Творчество Исаака Бабеля притягивает пристальное внимание не одного поколения специалистов. Лаконичные фразы произведений, за которыми стоят часы, а порой и дни титанической работы автора, их эмоциональность и драматизм до сих пор тревожат сердца и умы читателей. В своей уникальной работе исследователь Давид Розенсон рассматривает феномен личности Бабеля и его альтер-эго Лютова. Где заканчивается бабелевский дневник двадцатых годов и начинаются рассказы его персонажа Кирилла Лютова? Автобиографично ли творчество писателя? Как проявляется в его мировоззрении и работах еврейская тема, ее образность и символика? Кроме того, впервые на русском языке здесь представлен и проанализирован материал по следующим темам: как воспринимали Бабеля его современники в Палестине; что писала о нем в 20-х—30-х годах XX века ивритоязычная пресса; какое влияние оказал Исаак Бабель на современную израильскую литературу.


Туве Янссон: работай и люби

Туве Янссон — не только мама Муми-тролля, но и автор множества картин и иллюстраций, повестей и рассказов, песен и сценариев. Ее книги читают во всем мире, более чем на сорока языках. Туула Карьялайнен провела огромную исследовательскую работу и написала удивительную, прекрасно иллюстрированную биографию, в которой длинная и яркая жизнь Туве Янссон вплетена в историю XX века. Проведя огромную исследовательскую работу, Туула Карьялайнен написала большую и очень интересную книгу обо всем и обо всех, кого Туве Янссон любила в своей жизни.


Переводчики, которым хочется сказать «спасибо»

В книге рассказывается история главного героя, который сталкивается с различными проблемами и препятствиями на протяжении всего своего путешествия. По пути он встречает множество второстепенных персонажей, которые играют важные роли в истории. Благодаря опыту главного героя книга исследует такие темы, как любовь, потеря, надежда и стойкость. По мере того, как главный герой преодолевает свои трудности, он усваивает ценные уроки жизни и растет как личность.


Валентин Гафт: ...Я постепенно познаю...

В книгу кроме известных стихов и эпиграмм включены новые и ранее не публиковавшиеся произведения Валентина Гафта, в том числе его воспоминания, написанные специально для этого издания. Глава "Штрихи к портрету" содержит новеллы, эссе и интервью о Гафте, предоставленные издательству такими известными деятелями театра и кино, как Л. Ахеджакова, Р. Быков, Г. Горин, И. Кваша, Э. Рязанов. В главах «Имена», «Театр», "Ты и я", «Отражения», "Угол зрения", «Зоосад» произведения подобраны по тематическому признаку, что позволит читателю легче воспринимать и прочувствовать необычную силу поэтического дарования Гафта и своеобразное восприятие им окружающего мира.


Зяма - это же Гердт!

Зиновий Гердт был не только замечательным актером, но для многих — воплощением чести и достоинства, мудрости и остроумия, истинно мужской привлекательности. Как мог уроженец местечка, по образованию слесарь-монтажник, из-за тяжелого фронтового ранения укрывшийся за ширмой кукольника, не обладавший «звездной» внешностью, достичь артистической славы и стать предметом всеобщей, поистине всенародной любви?
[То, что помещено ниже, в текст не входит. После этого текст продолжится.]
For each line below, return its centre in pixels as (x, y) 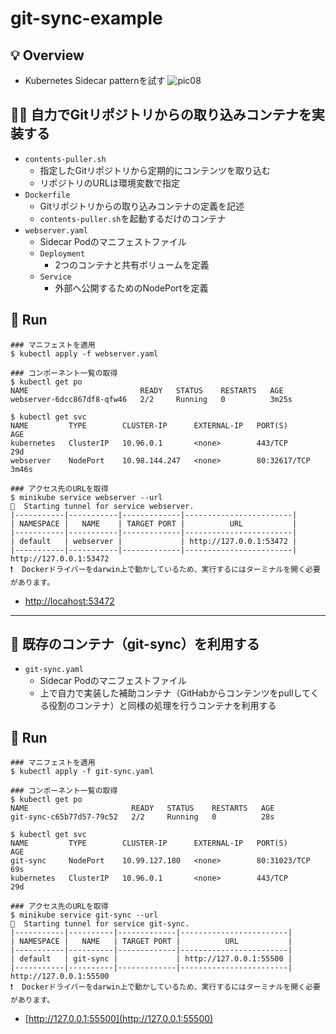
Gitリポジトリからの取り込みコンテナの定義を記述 (142, 206)
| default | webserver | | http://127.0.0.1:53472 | (154, 541)
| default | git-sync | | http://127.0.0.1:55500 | (151, 959)
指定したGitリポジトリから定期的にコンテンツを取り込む (155, 170)
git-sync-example (86, 18)
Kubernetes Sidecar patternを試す (95, 80)
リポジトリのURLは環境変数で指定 (109, 183)
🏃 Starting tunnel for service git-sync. (100, 924)
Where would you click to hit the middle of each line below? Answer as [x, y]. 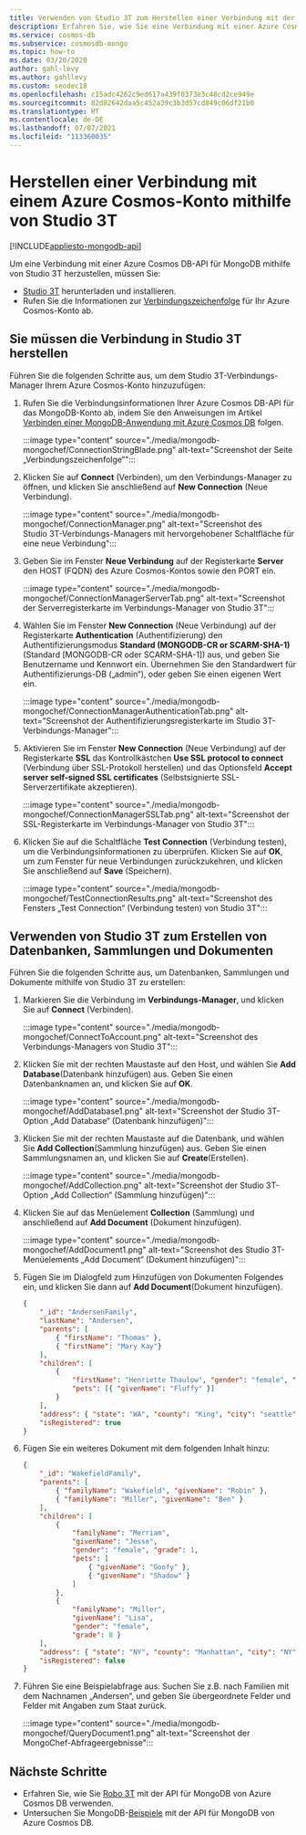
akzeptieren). [112, 787]
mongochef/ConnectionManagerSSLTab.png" [108, 814]
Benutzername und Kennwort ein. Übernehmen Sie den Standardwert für [159, 664]
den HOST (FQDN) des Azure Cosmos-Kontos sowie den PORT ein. [149, 571]
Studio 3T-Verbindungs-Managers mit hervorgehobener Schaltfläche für [158, 533]
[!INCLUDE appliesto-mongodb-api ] [76, 246]
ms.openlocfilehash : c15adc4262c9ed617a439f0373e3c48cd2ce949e [132, 94]
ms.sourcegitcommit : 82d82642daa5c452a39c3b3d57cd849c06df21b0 [132, 103]
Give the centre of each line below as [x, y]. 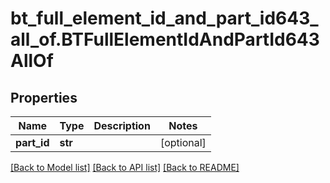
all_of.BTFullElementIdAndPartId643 [165, 39]
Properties [44, 97]
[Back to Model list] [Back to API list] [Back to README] [125, 167]
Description [122, 125]
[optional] [183, 142]
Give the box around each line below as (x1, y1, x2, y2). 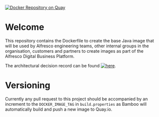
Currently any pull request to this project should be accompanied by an (5, 96, 148, 102)
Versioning (5, 80, 50, 91)
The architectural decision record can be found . (5, 62, 116, 68)
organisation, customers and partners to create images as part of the (5, 48, 144, 54)
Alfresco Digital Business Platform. (5, 53, 75, 59)
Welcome (5, 22, 44, 33)
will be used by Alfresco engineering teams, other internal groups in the (5, 43, 149, 49)
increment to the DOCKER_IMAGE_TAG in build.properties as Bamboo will (5, 101, 147, 107)
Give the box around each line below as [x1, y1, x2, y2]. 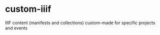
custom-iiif [5, 3, 52, 15]
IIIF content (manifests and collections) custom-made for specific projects [5, 20, 156, 26]
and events [5, 25, 28, 31]
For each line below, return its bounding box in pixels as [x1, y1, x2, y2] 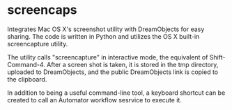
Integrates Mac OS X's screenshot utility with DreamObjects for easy [7, 25, 205, 33]
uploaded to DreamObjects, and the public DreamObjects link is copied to [7, 68, 219, 76]
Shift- [209, 53, 226, 61]
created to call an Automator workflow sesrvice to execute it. [7, 95, 183, 104]
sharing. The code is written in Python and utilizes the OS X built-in [7, 32, 200, 40]
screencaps [7, 2, 78, 18]
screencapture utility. [7, 39, 68, 48]
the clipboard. [7, 75, 47, 83]
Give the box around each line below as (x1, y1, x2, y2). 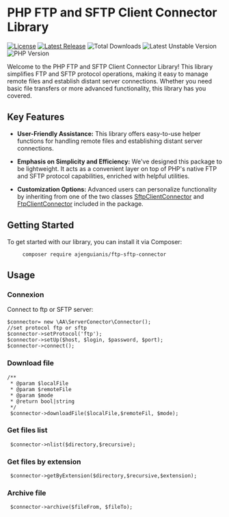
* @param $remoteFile (10, 386, 72, 393)
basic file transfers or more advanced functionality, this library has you (7, 84, 206, 92)
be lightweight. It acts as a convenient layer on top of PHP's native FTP (16, 164, 217, 172)
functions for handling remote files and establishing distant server (16, 137, 203, 145)
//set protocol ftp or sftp (7, 325, 87, 332)
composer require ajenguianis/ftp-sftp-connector (22, 251, 167, 258)
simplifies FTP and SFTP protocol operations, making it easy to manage (7, 70, 208, 78)
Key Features (7, 111, 65, 123)
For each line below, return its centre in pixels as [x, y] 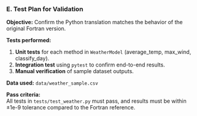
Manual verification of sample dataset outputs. [74, 71]
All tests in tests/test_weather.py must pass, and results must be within [96, 101]
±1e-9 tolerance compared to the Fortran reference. [71, 108]
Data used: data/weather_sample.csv [52, 83]
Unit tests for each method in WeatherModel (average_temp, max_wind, [103, 52]
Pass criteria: [23, 95]
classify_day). [32, 59]
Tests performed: [29, 40]
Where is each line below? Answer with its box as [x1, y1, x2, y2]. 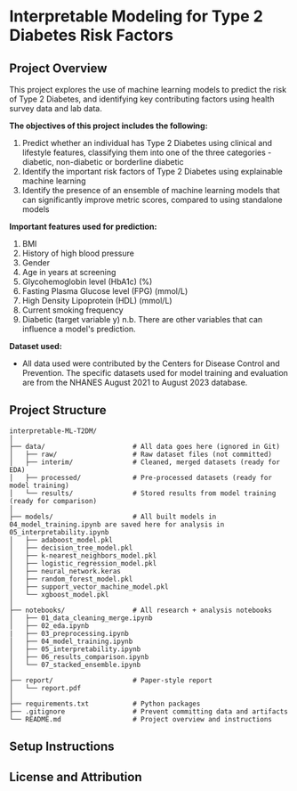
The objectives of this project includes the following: [9, 120, 208, 131]
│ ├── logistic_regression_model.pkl [9, 559, 157, 567]
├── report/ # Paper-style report [9, 675, 213, 685]
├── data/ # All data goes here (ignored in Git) [9, 442, 280, 451]
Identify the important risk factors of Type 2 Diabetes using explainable [21, 167, 283, 176]
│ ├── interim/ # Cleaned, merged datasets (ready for [9, 457, 280, 467]
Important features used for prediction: [9, 221, 157, 232]
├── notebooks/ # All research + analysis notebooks [9, 606, 273, 615]

Об этом рассказывают люди разных поколений и профессий, бывшие с Гердтом на протяжении многих лет.


Евгений Евстигнеев - народный артист

Евгений Александрович Евстигнеев прижизненно завоевал право называться одним из любимейших артистов, народным не по званию, а по сути. Остается он таким и теперь, когда замечательного актера и человека уже нет среди нас.В книгу «Евгений Евстигнеев – народный артист» включены воспоминания родных и близких Евгения Александровича, его друзей – тех, кто был рядом во времена рабочей и студенческой юности и в последние годы жизни, актеров и режиссеров, которым посчастливилось работать с ним, людей, составляющих гор-дость отечественной культуры: О.
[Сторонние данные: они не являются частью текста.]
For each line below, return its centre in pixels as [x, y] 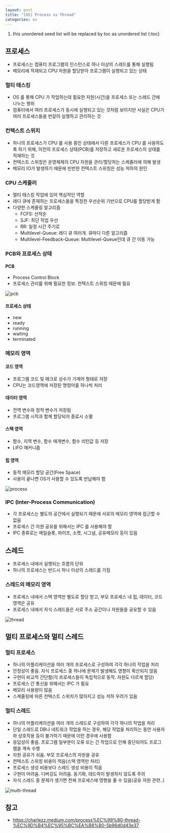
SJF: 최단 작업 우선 [39, 220]
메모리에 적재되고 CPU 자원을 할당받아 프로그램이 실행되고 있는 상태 [80, 71]
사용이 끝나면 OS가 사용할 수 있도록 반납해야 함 [59, 479]
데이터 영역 [16, 398]
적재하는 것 [24, 155]
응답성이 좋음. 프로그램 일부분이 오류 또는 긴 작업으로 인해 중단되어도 [80, 742]
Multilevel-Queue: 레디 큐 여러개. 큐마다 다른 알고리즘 [74, 233]
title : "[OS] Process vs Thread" [41, 15]
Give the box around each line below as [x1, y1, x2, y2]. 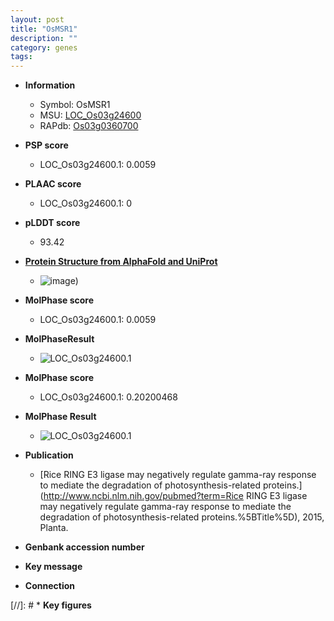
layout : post [10, 14, 65, 25]
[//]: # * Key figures [10, 599, 92, 611]
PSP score [24, 139, 69, 151]
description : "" [10, 33, 78, 43]
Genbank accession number [24, 541, 145, 553]
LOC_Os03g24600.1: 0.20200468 [39, 391, 178, 403]
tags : [10, 52, 33, 62]
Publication [24, 449, 74, 461]
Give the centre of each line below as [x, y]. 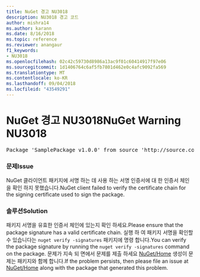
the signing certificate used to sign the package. [65, 195]
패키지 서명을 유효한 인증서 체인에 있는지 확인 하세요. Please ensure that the [95, 225]
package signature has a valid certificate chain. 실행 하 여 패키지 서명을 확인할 [100, 232]
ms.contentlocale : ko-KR [37, 78]
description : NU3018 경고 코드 [43, 17]
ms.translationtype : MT [36, 73]
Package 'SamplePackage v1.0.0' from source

Вацлав Дворжецкий - династия

Семья Дворжецких – звездная династия российского кинематографа. Глава семьи Вацлав Дворжецкий, выдающийся актер театра, человек сложной трагической судьбы, впервые появился на экране в возрасте 57 лет в фильме «Щит и меч».Яркой, но короткой была творческая судьба старшего сына, Владислава, ставшего знаменитым сразу после своего дебюта в фильме А. Алова и В. Наумова «Бег», – всего десять лет. Младший, Евгений, – ныне также популярный актер театра и кино. В книге впервые опубликованы воспоминания близких, друзей и коллег Вацлава и Владислава Дворжецких: Р.